FINAL ACT: The Time for Action Is Now (It's Been "Now" for 110 Years, But Still)

Here's where we are:

  • The richest country in human history
  • Spending twice as much on healthcare as comparable nations
  • Getting worse outcomes
  • Leaving millions uninsured
  • Driving families into bankruptcy
  • Letting people die from preventable diseases
  • All to protect insurance company profits

This is insane.

We've been debating this for 110 years. Every other developed country figured it out. We have the money, the resources, the medical expertise, and the technology.

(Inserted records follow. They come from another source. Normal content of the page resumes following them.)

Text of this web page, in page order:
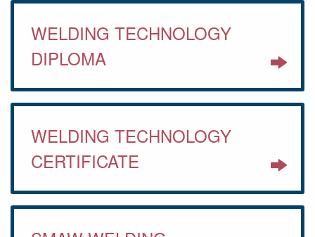
WELDING TECHNOLOGY
DIPLOMA
WELDING TECHNOLOGY
CERTIFICATE
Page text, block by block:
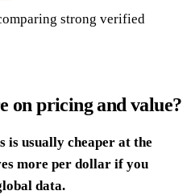
strong verified
on pricing and value?
is usually cheaper at the
more per dollar if you
data.
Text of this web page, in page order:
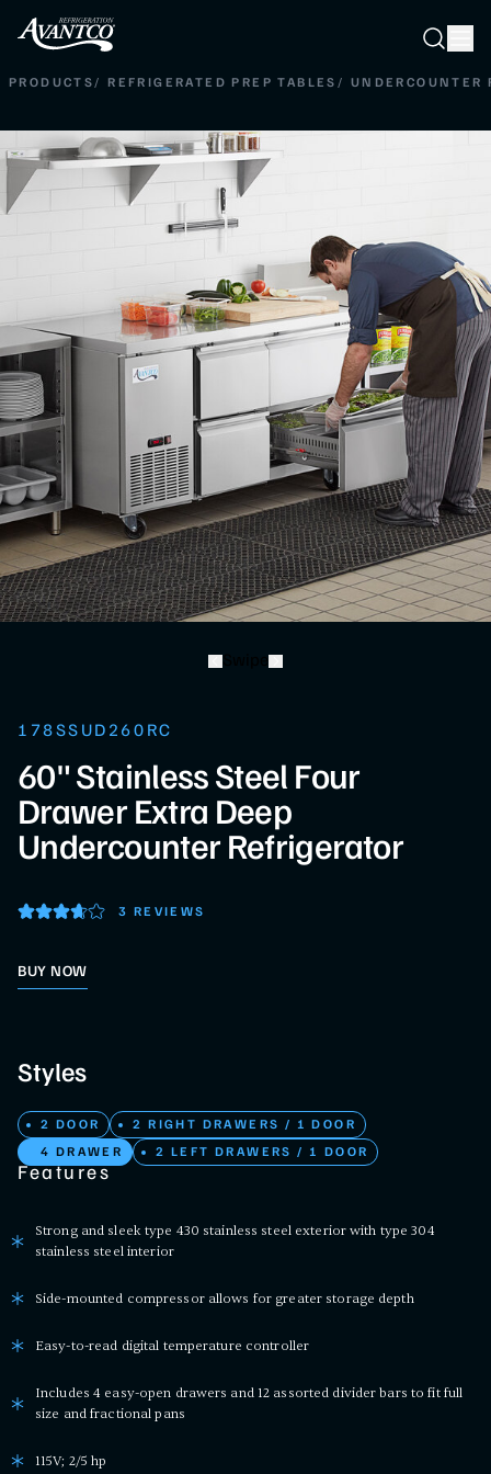
Search
PRODUCTS/ REFRIGERATED PREP TABLES / UNDERCOUNTER
178SSUD260RC
60" Stainless Steel Four
Drawer Extra Deep
Undercounter Refrigerator
3 REVIEWS
BUY NOW
Styles
2 DOOR 2 RIGHT DRAWERS / 1 DOOR
4 DRAWER 2 LEFT DRAWERS / 1 DOOR
Features
Strong and sleek type 430 stainless steel exterior with type 304
stainless steel interior
Side-mounted compressor allows for greater storage depth
Easy-to-read digital temperature controller
Includes 4 easy-open drawers and 12 assorted divider bars to fit full
size and fractional pans
115V; 2/5 hp
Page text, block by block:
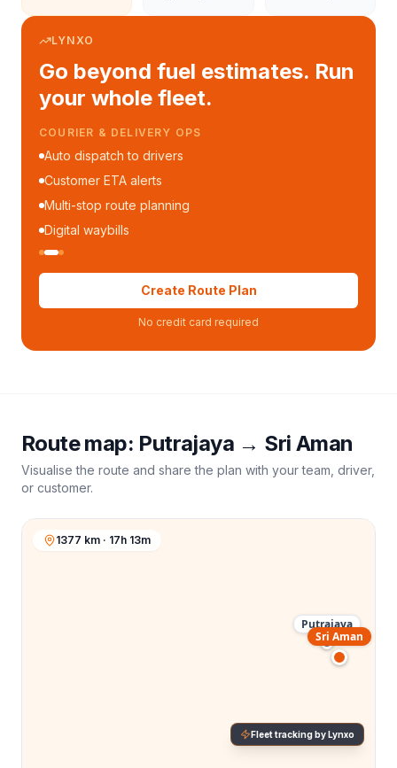
LYNXO
Go beyond fuel estimates. Run
your whole fleet.
COURIER & DELIVERY OPS
Auto dispatch to drivers
Customer ETA alerts
Multi-stop route planning
Digital waybills
Create Route Plan
No credit card required
Route map: Putrajaya → Sri Aman
Visualise the route and share the plan with your team, driver,
or customer.
Putrajaya
Sri Aman
1377 km · 17h 13m
Fleet tracking by Lynxo
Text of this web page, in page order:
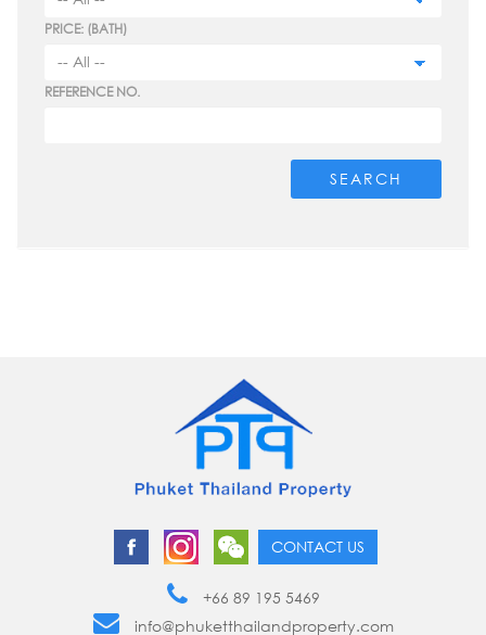
PRICE: (BATH)
REFERENCE NO.
SEARCH
CONTACT US
+66 89 195 5469
info@phuketthailandproperty.com
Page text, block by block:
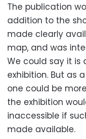
The publication
addition to the
made clearly
map, and was
We could say it
exhibition. But as
one could be
the exhibition
inaccessible if
made available.
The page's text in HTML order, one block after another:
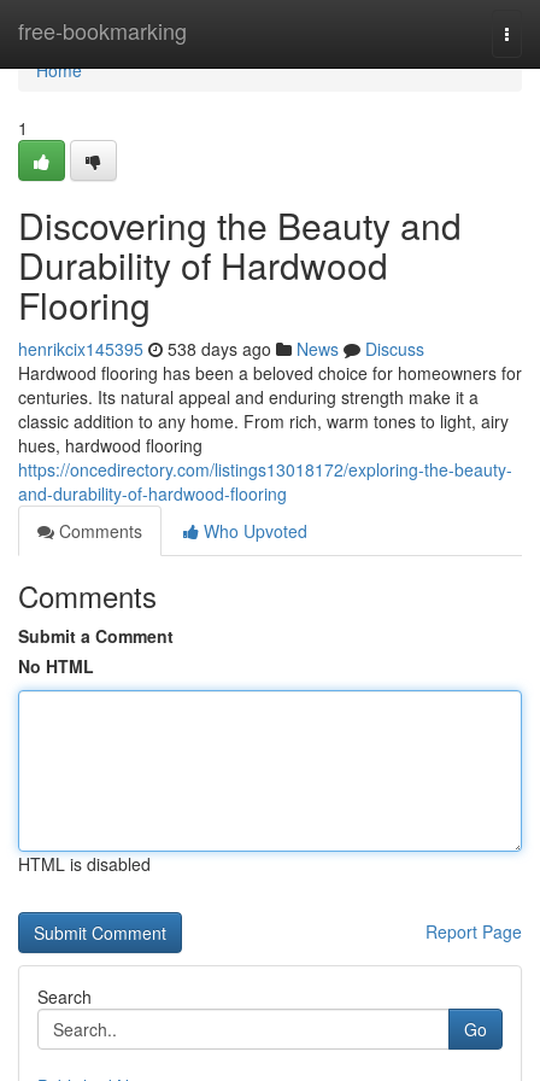
free-bookmarking
Home
Home
1
Discovering the Beauty and
Durability of Hardwood
Flooring
henrikcix145395 538 days ago News
Discuss
Hardwood flooring has been a beloved choice for homeowners for
centuries. Its natural appeal and enduring strength make it a
classic addition to any home. From rich, warm tones to light, airy
hues, hardwood flooring
https://oncedirectory.com/listings13018172/exploring-the-beauty-
and-durability-of-hardwood-flooring
Comments
Who Upvoted
Comments
Submit a Comment
No HTML
HTML is disabled
Report Page
Search
Go
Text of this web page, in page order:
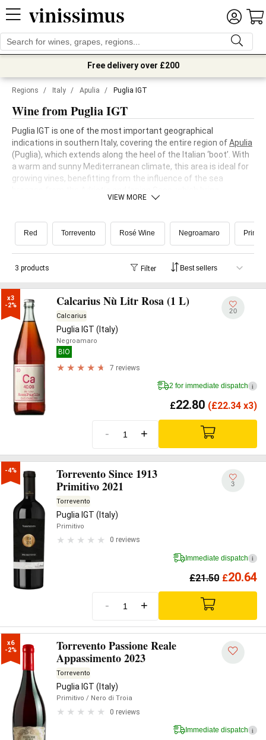
Free delivery over £200
Regions / Italy / Apulia / Puglia IGT
Wine from Puglia IGT
Puglia IGT is one of the most important geographical
indications in southern Italy, covering the entire region ofApulia
(Puglia), which extends along the heel of the Italian ‘boot’. With
a warm and sunny Mediterranean climate, this area is ideal for
growing vines, benefitting from the influence of the sea
freshness to the vineyards and help to maintain balance in the
VIEW MORE
Red Torrevento Rosé Wine Negroamaro
3 products Filter
x3
-2% Calcarius Nù Litr Rosa (1 L)
Calcarius
Puglia IGT (Italy)
Negroamaro
BIO
7 reviews
20
2 for immediate dispatch i
£22.80 (£22.34 x3)
- +
-4%
Torrevento Since 1913
Primitivo 2021
Torrevento
Puglia IGT (Italy)
Primitivo
0 reviews
3
Immediate dispatch i
£21.50 £20.64
- +
x6
-2%
Torrevento Passione Reale
Appassimento 2023
Torrevento
Puglia IGT (Italy)
Primitivo / Nero di Troia
0 reviews
Immediate dispatch i
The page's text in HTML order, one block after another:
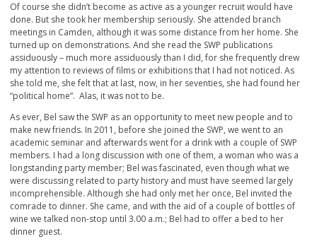
Of course she didn’t become as active as a younger recruit would have
done. But she took her membership seriously. She attended branch
meetings in Camden, although it was some distance from her home. She
turned up on demonstrations. And she read the SWP publications
assiduously – much more assiduously than I did, for she frequently drew
my attention to reviews of films or exhibitions that I had not noticed. As
she told me, she felt that at last, now, in her seventies, she had found her
“political home”. Alas, it was not to be.
As ever, Bel saw the SWP as an opportunity to meet new people and to
make new friends. In 2011, before she joined the SWP, we went to an
academic seminar and afterwards went for a drink with a couple of SWP
members. I had a long discussion with one of them, a woman who was a
longstanding party member; Bel was fascinated, even though what we
were discussing related to party history and must have seemed largely
incomprehensible. Although she had only met her once, Bel invited the
comrade to dinner. She came, and with the aid of a couple of bottles of
wine we talked non-stop until 3.00 a.m.; Bel had to offer a bed to her
dinner guest.
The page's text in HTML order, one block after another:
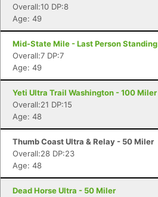
Overall:10 DP:8
Age: 49
Mid-State Mile - Last Person Standing
Overall:7 DP:7
Age: 49
Yeti Ultra Trail Washington - 100 Miler
Overall:21 DP:15
Age: 48
Thumb Coast Ultra & Relay - 50 Miler
Overall:28 DP:23
Age: 48
Dead Horse Ultra - 50 Miler
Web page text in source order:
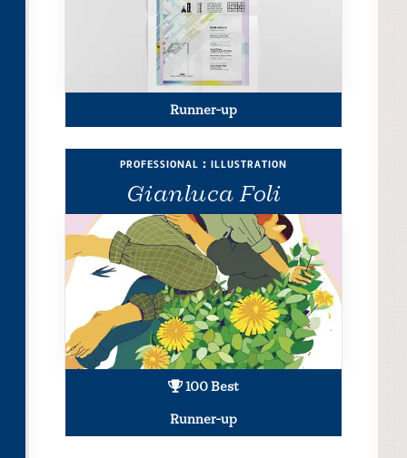
Runner-up
Gianluca Foli
professional : illustration
100 Best
Runner-up
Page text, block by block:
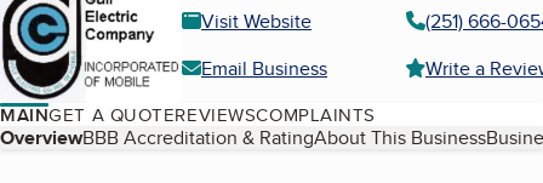
Visit Website
(251) 666-
Email Business
Write a
MAINGET A QUOTEREVIEWSCOMPLAINTS
Table of Contents
OverviewBBB Accreditation & RatingAbout This Business
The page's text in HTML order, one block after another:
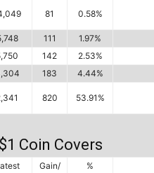
81 0.58%
111
1.97%
142
2.53%
183
4.44%
820 53.91%
Coin Covers
Gain/
%
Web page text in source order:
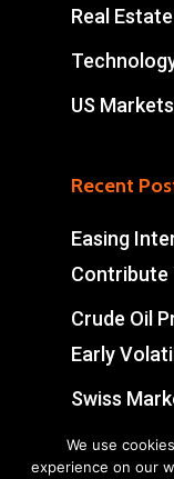
Real Estate
US Markets
Recent
Easing
Contribute
Crude Oil
Early
Swiss
We use
experience on our
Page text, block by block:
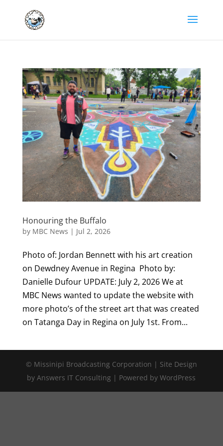
Honouring the Buffalo
by MBC News | Jul 2, 2026
Photo of: Jordan Bennett with his art creation
on Dewdney Avenue in Regina Photo by:
Danielle Dufour UPDATE: July 2, 2026 We at
MBC News wanted to update the website with
more photo’s of the street art that was created
on Tatanga Day in Regina on July 1st. From...
© Missinipi Broadcasting Corporation | Site Design
by Answers IT Consulting | Powered by WordPress
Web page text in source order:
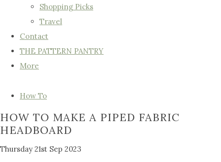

What we lack is the political will.

So here's what needs to happen:

  1. Pass Medicare for All. Full stop. No more half-measures, no more "public options" that get watered down, no more means-tested programs with coverage gaps.

  2. Tax the wealthy. They can afford it. They'll be fine. Nobody needs a billion dollars.

  3. End healthcare lobbying. Get money out of politics. Publicly fund campaigns. Make politicians represent voters, not donors.

  4. Vote. Especially in primaries. Support candidates who actually support Medicare for All, not politicians who give lip service and then take insurance money.

  5. Organize. Join groups pushing for healthcare reform. Make noise. Make it politically impossible to oppose universal healthcare.

The moral case is clear. Healthcare is a human right. Full stop.

The economic case is clear. Medicare for All saves money while covering everyone.

The practical case is clear. Every other developed country has done this. We can too.

The only question left is: Do we have the courage to finally do it?

EPILOGUE: A Letter to Future Americans

Dear Future Americans,

If you're reading this from a time when the United States has universal healthcare, congratulations. You finally joined the rest of the developed world. I hope you look back at this era the way we look back at child labor and lead paint—with horror and confusion that it took so long to fix an obvious problem.

If you're reading this from a time when we still don't have universal healthcare... I'm sorry. I'm sorry we failed you. I'm sorry we let insurance companies and billionaires and cowardly politicians prioritize profits over people. I'm sorry we had the resources and the knowledge and the moral imperative, and we still couldn't get it done.

But it's not too late. It's never too late to choose humanity over greed, dignity over profit, and life over death.

The question has never been whether we can afford Medicare for All.

The question has always been: Can we afford not to?

The End (But hopefully, also The Beginning)

This article is dedicated to every American who has ever rationed medication, skipped a doctor's appointment they couldn't afford, stayed in a job they hated for health insurance, or watched a loved one suffer because our healthcare system values profits over people. You deserve better. We all do.